→ **Task item**
Check every line of the entries for "fils", and copy the lines that hold it.

→ **Data in this exercise**

※ ※ ※

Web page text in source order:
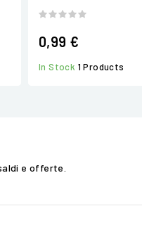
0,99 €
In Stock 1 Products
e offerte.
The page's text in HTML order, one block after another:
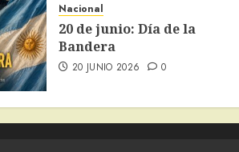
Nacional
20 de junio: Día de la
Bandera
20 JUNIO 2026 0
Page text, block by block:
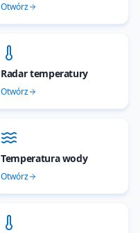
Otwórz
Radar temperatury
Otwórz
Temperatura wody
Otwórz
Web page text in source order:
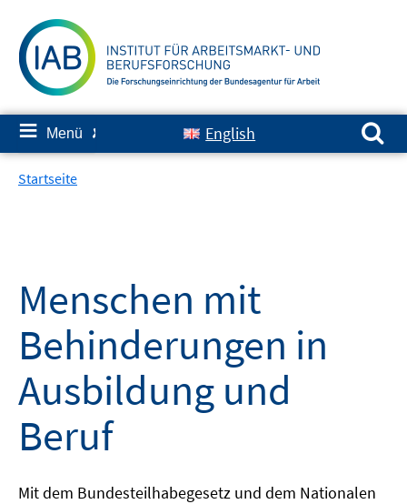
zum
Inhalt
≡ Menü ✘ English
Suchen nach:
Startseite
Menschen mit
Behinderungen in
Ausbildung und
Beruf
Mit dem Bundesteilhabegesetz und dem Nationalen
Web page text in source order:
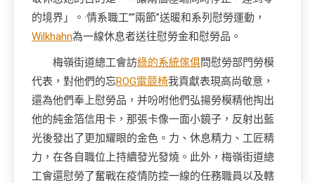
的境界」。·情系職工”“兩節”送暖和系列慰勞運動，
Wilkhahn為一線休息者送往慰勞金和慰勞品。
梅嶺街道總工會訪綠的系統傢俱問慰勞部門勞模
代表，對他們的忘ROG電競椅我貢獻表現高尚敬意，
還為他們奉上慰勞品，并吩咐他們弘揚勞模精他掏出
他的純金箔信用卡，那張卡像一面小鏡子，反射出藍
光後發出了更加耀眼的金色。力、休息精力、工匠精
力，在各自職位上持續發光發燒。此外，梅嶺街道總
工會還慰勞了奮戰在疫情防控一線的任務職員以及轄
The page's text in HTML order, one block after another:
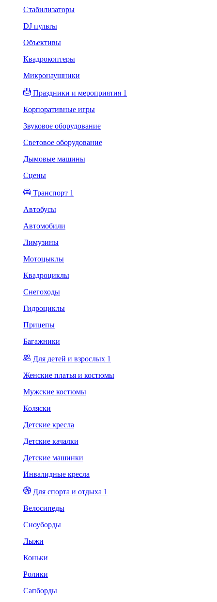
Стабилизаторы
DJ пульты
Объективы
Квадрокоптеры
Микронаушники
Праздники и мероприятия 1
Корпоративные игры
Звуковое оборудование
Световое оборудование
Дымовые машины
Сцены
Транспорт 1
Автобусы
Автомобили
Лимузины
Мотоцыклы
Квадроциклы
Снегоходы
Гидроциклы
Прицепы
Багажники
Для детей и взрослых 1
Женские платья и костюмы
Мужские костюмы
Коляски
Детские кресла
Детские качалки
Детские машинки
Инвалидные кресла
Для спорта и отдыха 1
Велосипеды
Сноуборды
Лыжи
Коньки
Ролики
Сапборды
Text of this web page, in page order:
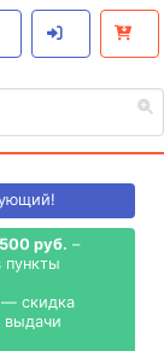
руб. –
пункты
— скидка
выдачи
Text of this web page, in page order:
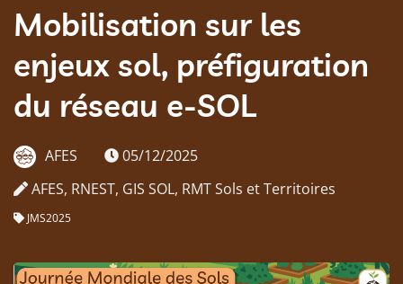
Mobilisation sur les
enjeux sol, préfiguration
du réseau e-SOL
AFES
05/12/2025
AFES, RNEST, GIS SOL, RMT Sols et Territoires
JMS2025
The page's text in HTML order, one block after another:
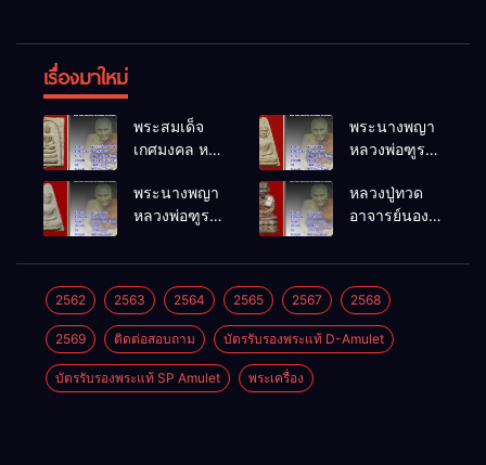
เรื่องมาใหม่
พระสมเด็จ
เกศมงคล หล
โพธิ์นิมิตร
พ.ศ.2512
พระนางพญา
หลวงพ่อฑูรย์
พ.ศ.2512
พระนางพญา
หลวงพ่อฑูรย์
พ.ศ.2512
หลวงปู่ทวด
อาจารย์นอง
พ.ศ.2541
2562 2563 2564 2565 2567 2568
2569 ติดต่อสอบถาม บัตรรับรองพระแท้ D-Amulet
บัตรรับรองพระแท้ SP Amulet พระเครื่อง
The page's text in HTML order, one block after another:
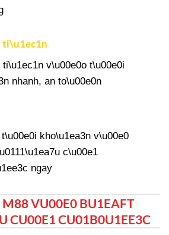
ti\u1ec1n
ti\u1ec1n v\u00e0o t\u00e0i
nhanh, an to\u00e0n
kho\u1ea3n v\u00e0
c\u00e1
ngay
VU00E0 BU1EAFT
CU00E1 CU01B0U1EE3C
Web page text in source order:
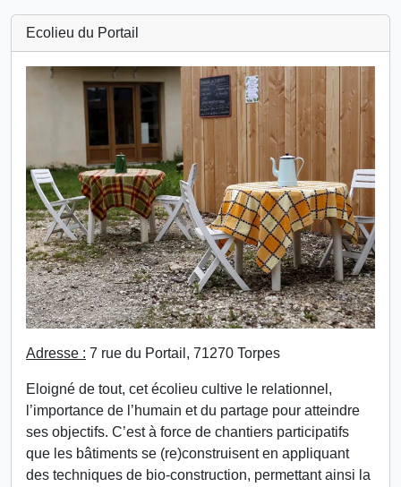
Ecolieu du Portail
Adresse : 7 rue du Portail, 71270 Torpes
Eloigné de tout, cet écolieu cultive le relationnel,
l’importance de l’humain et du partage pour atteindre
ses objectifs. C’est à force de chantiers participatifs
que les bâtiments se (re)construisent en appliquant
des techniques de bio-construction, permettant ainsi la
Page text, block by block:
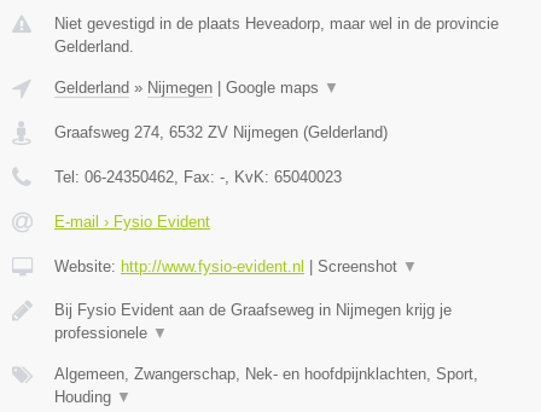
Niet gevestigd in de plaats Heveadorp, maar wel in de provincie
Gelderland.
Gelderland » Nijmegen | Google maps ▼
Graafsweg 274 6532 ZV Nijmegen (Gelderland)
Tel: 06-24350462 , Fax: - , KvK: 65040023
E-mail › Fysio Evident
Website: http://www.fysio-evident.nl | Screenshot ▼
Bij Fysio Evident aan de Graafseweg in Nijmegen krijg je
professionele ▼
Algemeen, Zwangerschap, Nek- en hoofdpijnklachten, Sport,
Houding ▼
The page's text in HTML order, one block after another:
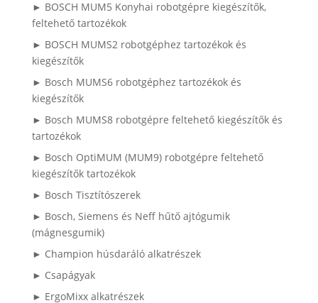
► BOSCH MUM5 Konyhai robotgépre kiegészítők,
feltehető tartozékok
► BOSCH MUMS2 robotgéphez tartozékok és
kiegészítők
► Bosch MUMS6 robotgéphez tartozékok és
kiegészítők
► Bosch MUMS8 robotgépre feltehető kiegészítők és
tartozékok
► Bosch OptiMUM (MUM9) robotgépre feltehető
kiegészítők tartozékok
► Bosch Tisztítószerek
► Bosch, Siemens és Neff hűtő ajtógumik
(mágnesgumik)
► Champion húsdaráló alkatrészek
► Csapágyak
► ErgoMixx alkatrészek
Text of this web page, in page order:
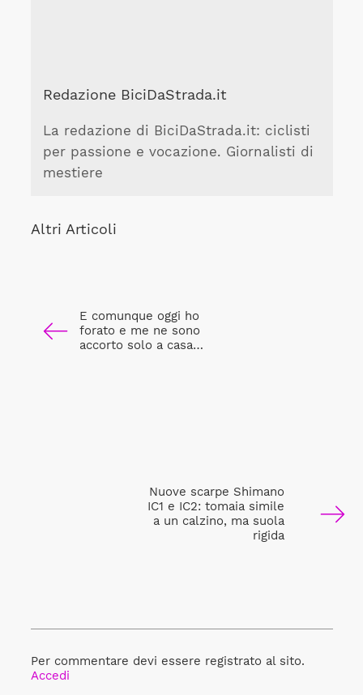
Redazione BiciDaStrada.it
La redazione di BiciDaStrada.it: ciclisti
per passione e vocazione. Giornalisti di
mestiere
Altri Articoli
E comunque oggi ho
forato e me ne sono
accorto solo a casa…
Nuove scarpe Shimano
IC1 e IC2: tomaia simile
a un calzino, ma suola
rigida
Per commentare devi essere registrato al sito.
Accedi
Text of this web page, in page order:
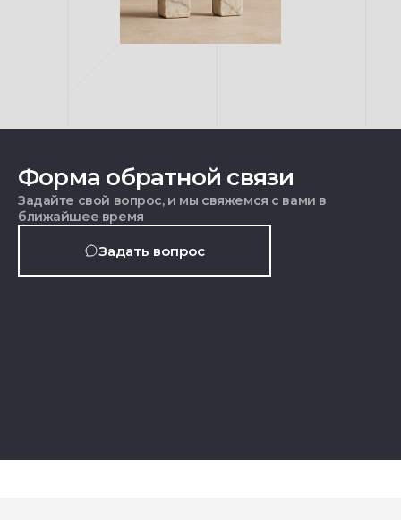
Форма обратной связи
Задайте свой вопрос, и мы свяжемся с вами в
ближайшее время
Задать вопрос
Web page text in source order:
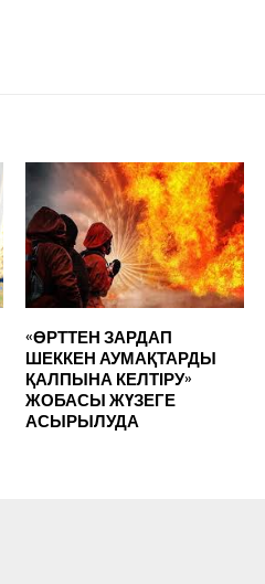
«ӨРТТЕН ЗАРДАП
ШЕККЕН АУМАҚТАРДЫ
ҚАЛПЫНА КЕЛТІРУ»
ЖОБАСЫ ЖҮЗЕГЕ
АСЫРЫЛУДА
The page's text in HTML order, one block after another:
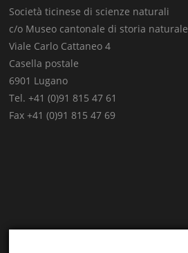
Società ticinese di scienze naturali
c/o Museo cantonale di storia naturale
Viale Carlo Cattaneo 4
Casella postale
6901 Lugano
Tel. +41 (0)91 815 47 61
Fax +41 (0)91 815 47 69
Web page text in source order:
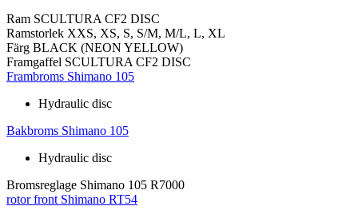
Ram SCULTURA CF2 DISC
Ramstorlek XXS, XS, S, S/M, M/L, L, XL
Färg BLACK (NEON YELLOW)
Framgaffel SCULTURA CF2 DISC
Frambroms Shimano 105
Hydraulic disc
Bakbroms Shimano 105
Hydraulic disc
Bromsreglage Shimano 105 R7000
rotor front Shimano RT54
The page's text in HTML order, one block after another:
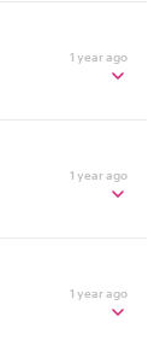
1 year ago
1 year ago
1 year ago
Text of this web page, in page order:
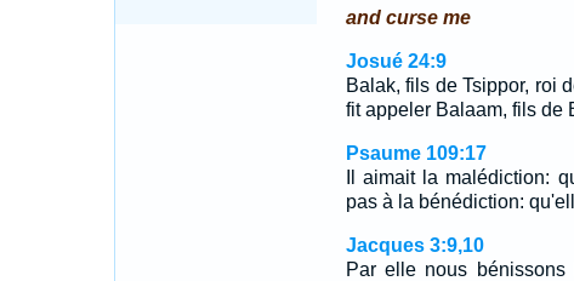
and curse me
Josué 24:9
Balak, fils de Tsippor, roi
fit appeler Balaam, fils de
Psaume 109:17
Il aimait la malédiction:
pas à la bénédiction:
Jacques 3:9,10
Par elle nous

※ ※ ※

→ **Solution to the exercise**
Balak, fils de Tsippor, roi
fit appeler Balaam, fils de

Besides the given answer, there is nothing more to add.